Carry over: speed-v is walker-v of 2 feet per second, speed-w is walker-w of 3 feet per second.

## Scenario-P:  Speeds v and w are positive pathway speeds.  Walker-w is 3 fps on the pathway, not 3 fps out in front of walker-v.  Speeds v and w are subtracted, not added, as per EDoMB-Section §4 which does Lorentz Contraction and time dilation. 

V = 1 fps  ←  3 – 2  ←  w – v

Just as speeds v and w are phenomena on the ground, so also is speed V = 1 an observable phenomenon, the extent to which ground speed-w is faster than ground speed-v.

## Scenario-Q:  Speed-v is now negative, moving negatively at 2 fps with respect to the starting line while walker-w moves off the starting line at positive 3 fps.  Use right-hand-side subtraction as in Scenario-P:

V = 5 fps  ←  3 + 2  ←  w – (  – v )

Speed-V = 5 fps is observable speed of divergence of walkers v and w.  It’s just possible that these speeds can be plugged into the Lorentz Transform set-up of Section §4 ( subtraction ) yielding relativistic speed of divergence V = 4.72 fps.

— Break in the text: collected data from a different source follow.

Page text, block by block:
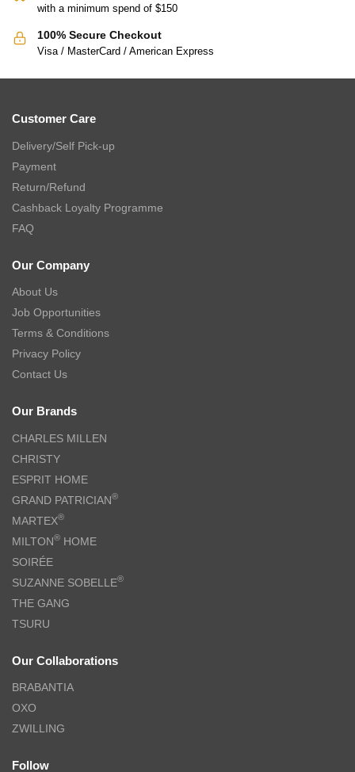
with a minimum spend of $150
100% Secure Checkout
Visa / MasterCard / American Express
Customer Care
Delivery/Self Pick-up
Payment
Return/Refund
Cashback Loyalty Programme
FAQ
Our Company
About Us
Job Opportunities
Terms & Conditions
Privacy Policy
Contact Us
Our Brands
CHARLES MILLEN
CHRISTY
ESPRIT HOME
GRAND PATRICIAN®
MARTEX®
MILTON® HOME
SOIRÉE
SUZANNE SOBELLE®
THE GANG
TSURU
Our Collaborations
BRABANTIA
OXO
ZWILLING
Follow
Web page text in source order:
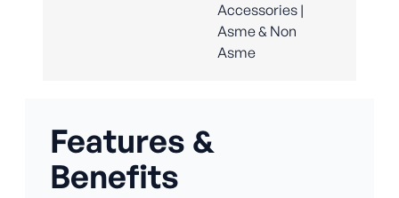
Accessories |
Asme & Non
Asme
Features &
Benefits
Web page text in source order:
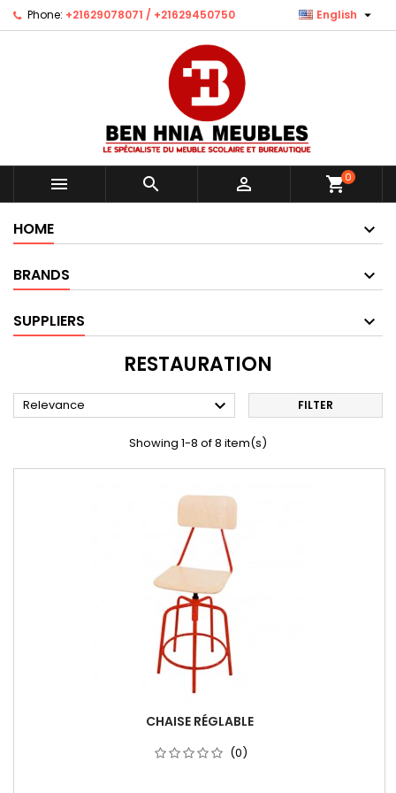
Phone: +21629078071 / +21629450750 English 
   shopping_cart0
HOME
BRANDS
SUPPLIERS
RESTAURATION
Relevance  FILTER
Showing 1-8 of 8 item(s)
CHAISE RÉGLABLE
(0)
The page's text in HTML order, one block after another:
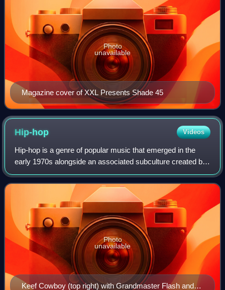
Magazine cover of XXL Presents Shade 45
Photo
unavailable
Hip-hop Videos
Hip-hop is a genre of popular music that emerged in the
early 1970s alongside an associated subculture created by
African-American, Afro-Caribbean and Latino communities
in New York City. The musical
Keef Cowboy (top right) with Grandmaster Flash and
Photo
unavailable
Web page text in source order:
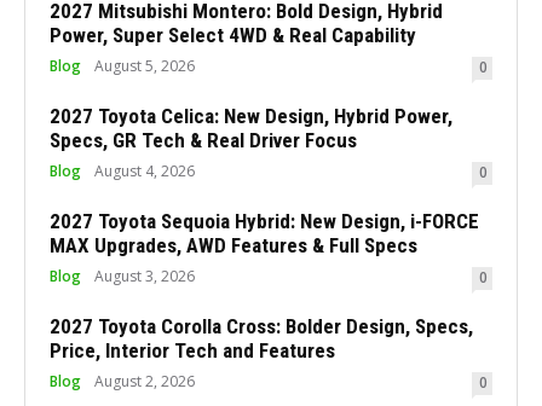
2027 Mitsubishi Montero: Bold Design, Hybrid
Power, Super Select 4WD & Real Capability
Blog August 5, 2026 0
2027 Toyota Celica: New Design, Hybrid Power,
Specs, GR Tech & Real Driver Focus
Blog August 4, 2026 0
2027 Toyota Sequoia Hybrid: New Design, i-FORCE
MAX Upgrades, AWD Features & Full Specs
Blog August 3, 2026 0
2027 Toyota Corolla Cross: Bolder Design, Specs,
Price, Interior Tech and Features
Blog August 2, 2026 0
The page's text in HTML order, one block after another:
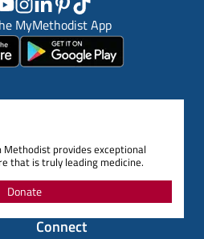
MyMethodist App
provides exceptional
that is truly leading medicine.
Donate
Connect
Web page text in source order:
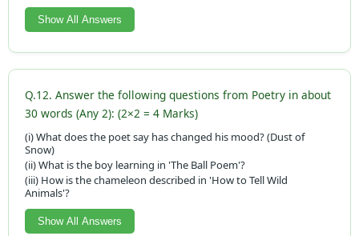
Show All Answers
Q.12. Answer the following questions from Poetry in about
30 words (Any 2): (2×2 = 4 Marks)
(i) What does the poet say has changed his mood? (Dust of
Snow)
(ii) What is the boy learning in 'The Ball Poem'?
(iii) How is the chameleon described in 'How to Tell Wild
Animals'?
Show All Answers
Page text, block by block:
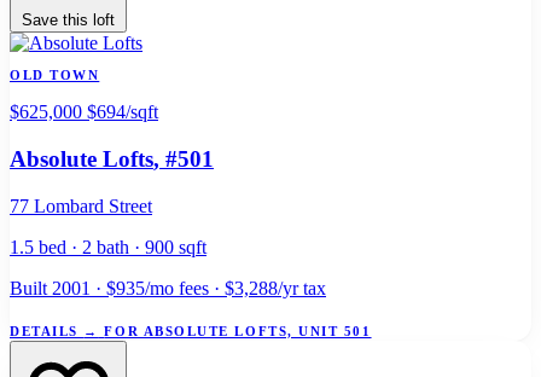
Save this loft
OLD TOWN
$625,000 $694/sqft
Absolute Lofts, #501
77 Lombard Street
1.5 bed · 2 bath · 900 sqft
Built 2001 · $935/mo fees · $3,288/yr tax
DETAILS → FOR ABSOLUTE LOFTS, UNIT 501
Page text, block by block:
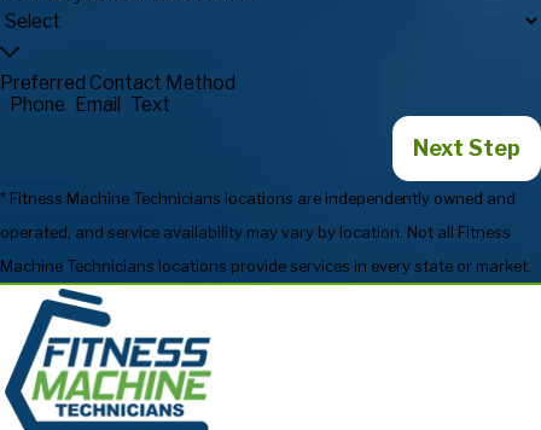
Preferred Contact Method
Phone Email Text
Next Step
* Fitness Machine Technicians locations are independently owned and
operated, and service availability may vary by location. Not all Fitness
Machine Technicians locations provide services in every state or market.
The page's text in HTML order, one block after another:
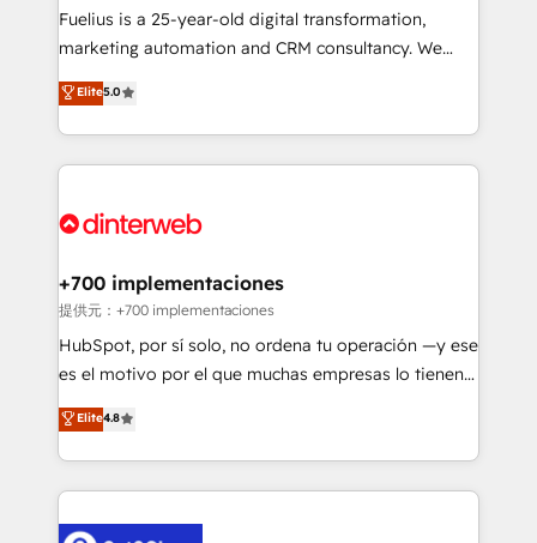
other ones listed in our profile. Our services: -
HubSpot implementation - HubSpot CMS website
is there for you to: - Grow revenue, and run your
business more efficiently - Build stronger
more people - Get the most out of your HubSpot
Fuelius is a 25-year-old digital transformation,
marketing automation and CRM consultancy. We
enable mid-market and enterprise clients to
maximise their return from digital and fuel their
growth. We modernise platforms, streamline
operations that are causing inefficiencies, improve
supercharge revenue operations Key services: • CRM
Transformation / Web Development • RevOps &
Sales Consulting • Marketing Automation What
makes us different? 🚀 Top 0.5% of global HubSpot
agencies ⚙️ The strongest technical ability and
partners who will embed ourselves into your
business, processes and systems 🏢 We specialise in
complex use cases 🏆 CRM Implementation,
Elite5.0
+700 implementaciones
提供元：+700 implementaciones
HubSpot, por sí solo, no ordena tu operación —y ese
es el motivo por el que muchas empresas lo tienen y
aun así no crecen. Suele ser un círculo: procesos que
no generan datos confiables, datos que no permiten
decidir bien, y decisiones que no logran mejorar los
procesos. Y así, vuelta tras vuelta, el negocio gira sin
Elite4.8
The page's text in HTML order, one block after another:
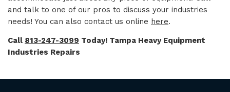
and talk to one of our pros to discuss your industries
needs! You can also contact us online here.
Call 813-247-3099 Today! Tampa Heavy Equipment
Industries Repairs
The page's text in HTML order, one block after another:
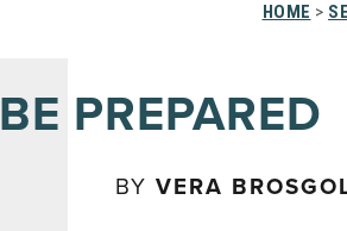
HOME >
BE PREPARED
BY VERA
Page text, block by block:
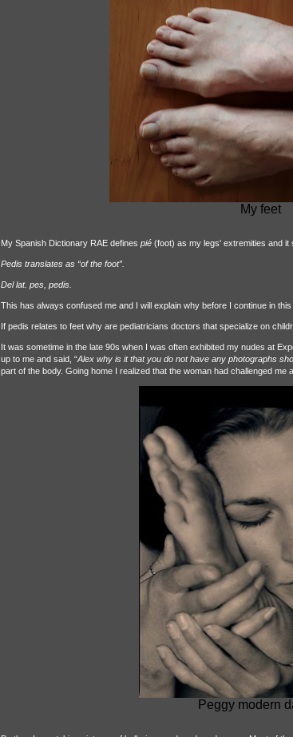
My feet
My Spanish Dictionary RAE defines pié(foot) as my legs' extremities and it
Pedis translates as “of the foot”.
Del lat. pes, pedis.
This has always confused me and I will explain why before I continue in this
If pedis relates to feet why are pediatricians doctors that specialize on
It was sometime in the late 90s when I was often exhibited my nudes at
up to me and said, “Alex why is it that you do not have any photographs
part of the body. Going home I realized that the woman had challenged me
Peggy modern
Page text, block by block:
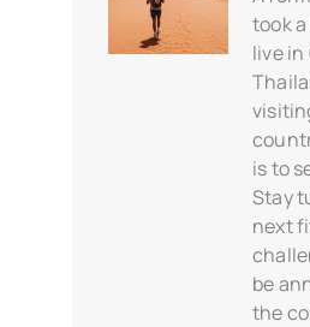
took
live in
is to
Stay
next
be
the
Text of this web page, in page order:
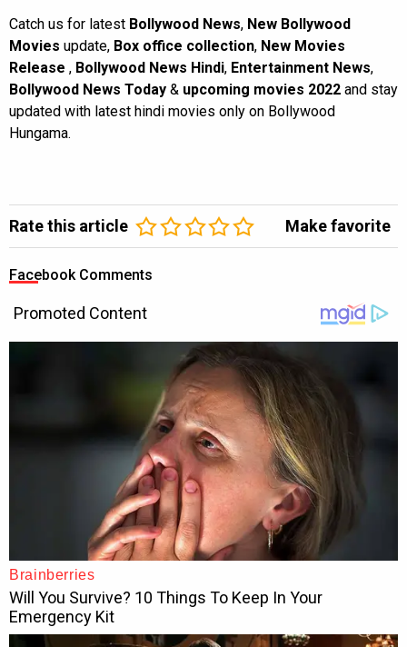
Catch us for latest Bollywood News, New Bollywood
Movies update, Box office collection, New Movies
Release , Bollywood News Hindi, Entertainment News,
Bollywood News Today & upcoming movies 2022 and stay
updated with latest hindi movies only on Bollywood
Hungama.
Rate this article Make favorite
Facebook Comments

Problem:  This divergence is not the carriage and embankment model of 1920-Chapter 6.

## Scenario-R:  As in scenario-P, speeds v and w are positive pathway speeds, walker-w being 3 fps on the pathway, nit the negative speed in scenario-Q nor the extension of walker-v in scenario-S.   Speeds v and w on the right-hand-side are added:

V = 5 fps  ←  2 + 3  ←  v + w

Left-hand-side speed V = 5 is good algebra, but no projectile has speed 5 fps.

## Scenario-S:  Like scenario-R, speeds v and w are positive, walker-v at 2 fps and walker-w at 3 fps.  Like scenario-R, speeds are added.  Now speed w = 3 fps is not a pathway speed.  Walker-w is an extension of walker-v at speed-w, a property not shared by any of scenarios-P, Q or R.

V = 5 fps  ←  2 + 3  ←  v + w

Left-hand-side speed V = 5 is both algebra and observable motion on the ground, a version of walker w = 3 fps at 5 fps.  Walker-w is now walker-V of the carriage and embankement, as required, and the v-a-f cranks out speed V = 4.72 fps.

Queston:   The LT’s of Section §4 don’t do speed-V, rather distance x′ and time t′.  Scenario-P does not show a relativistic version of speed-V. 

Can the subtractive LT’s of Section §4 be adapted to scenario-Q, yielding relativistic divergence speed V = 4.72 ?  Maybe, but as said before, scenario-Q is not the carriage and embankment model.

Can the subtractive LT’s of Section §4 be adapted in additive scenario-S to yield relativistic compound speed V = 4.72 ?  It’s really a stretch.